Though lithium may not precisely be the best example in such discussions.

Alan, while you say I'm wrong my body begs to differ.

Two different generics of the same original medication. The first one caused an allergic reaction causing itching on my arms and torso. A
different firm's generic of the same medication produces no such reaction what-so-ever.

Funny I suppose. But I haven't been itching at all since I switched.

And no, we didn't switch detergents and my diet hasn't changed and we don't have pets. The Doctor agrees with you that it simply shouldn't have happened. Her only explanation was the INERT ingredients are different.

I would rather invest in Google Pharmacy or Amazon Pharmacy as they would have a better database of equivalent drugs and would be able to data mine a larger population to identify risks.

There are plenty of resources out there than deal with drug equivalency.

I just saw an Amazon Pharmacy add and it was pretty nifty. For those who take multiple drugs, Amazon will sort things into packs so you take the right drugs at the right time. Really convenient for seniors who may tire of putting their pills into the little containers.

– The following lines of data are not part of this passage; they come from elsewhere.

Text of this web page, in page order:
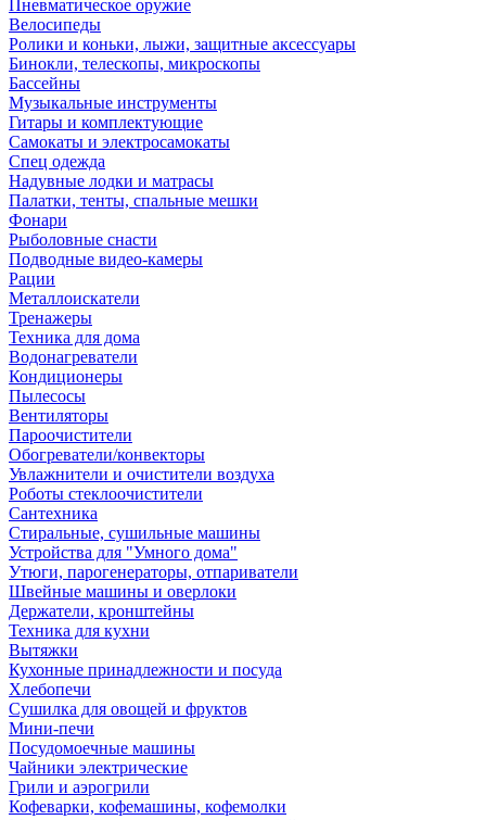
Пневматическое оружие
Велосипеды
Ролики и коньки, лыжи, защитные аксессуары
Бинокли, телескопы, микроскопы
Бассейны
Музыкальные инструменты
Гитары и комплектующие
Самокаты и электросамокаты
Спец одежда
Надувные лодки и матрасы
Палатки, тенты, спальные мешки
Фонари
Рыболовные снасти
Подводные видео-камеры
Рации
Металлоискатели
Тренажеры
Техника для дома
Водонагреватели
Кондиционеры
Пылесосы
Вентиляторы
Пароочистители
Обогреватели/конвекторы
Увлажнители и очистители воздуха
Роботы стеклоочистители
Сантехника
Стиральные, сушильные машины
Устройства для "Умного дома"
Утюги, парогенераторы, отпариватели
Швейные машины и оверлоки
Держатели, кронштейны
Техника для кухни
Вытяжки
Кухонные принадлежности и посуда
Хлебопечи
Сушилка для овощей и фруктов
Мини-печи
Посудомоечные машины
Чайники электрические
Грили и аэрогрили
Кофеварки, кофемашины, кофемолки

In case you are interested, there is some behavioral econ research on the problems with interface design and computer prescription services.

Interesting article: https://medium.com/backchannel/beware-of-the-robot-pharmacist-4015ebf13f6f

The start up should get good insurance and do field testing. (The article is assigned reading in BE and comp sci).

Why don't actual drug dealers bundle pharmaceuticals? Free insulin with every cocaine purchase. Or vice versa perhaps, at current prices.

“Why swallow a rock?”
“It’s slightly recherché but there are waves of empathy.”
“Didn’t scientists just find the brain receptors for pot?”
“Drug use such a hell raising act,” he said. “There’s no explaining why people do drugs, why God supplied drugs. Why they work.”
“I suppose someone would say you’re a student of the art of warfare.”
“And then when he was writing the prescription, I said to myself, ‘My god.’”
“Why?”
“Could you imagine the only pill, like there is a tulip on fire, it’s in this room you’re never going find, like that elevator doesn’t exist anymore, and outside there’s a cow chewing gum. I got scared because I thought there was a wall that was impassable.”

The market for drugs differs from most. Pharma companies don't just patent their products. They attempt to get patents on everything that might be similar.

I get a strong feeling from a lot of Tyler's writing about drug pricing and competition that he has never delved too deeply into the dynamics of drug manufacturer rebates and list prices vs net prices. But maybe I'm wrong and just being cranky.

The publicly visible drug "prices" that journalists gawk at because they show up in out-of-pocket bills are only tangentially related to the actual financial relationships between manufacturers, insurers and pharmacies that underpin our drug markets.

One industry observer expresses extreme skepticism about EQRx to actually produce large number of drugs in a "fast follower" fashion as if they were creating knock offs of designer clothing. Even closely similar chemicals have to go through the clinical trials etc.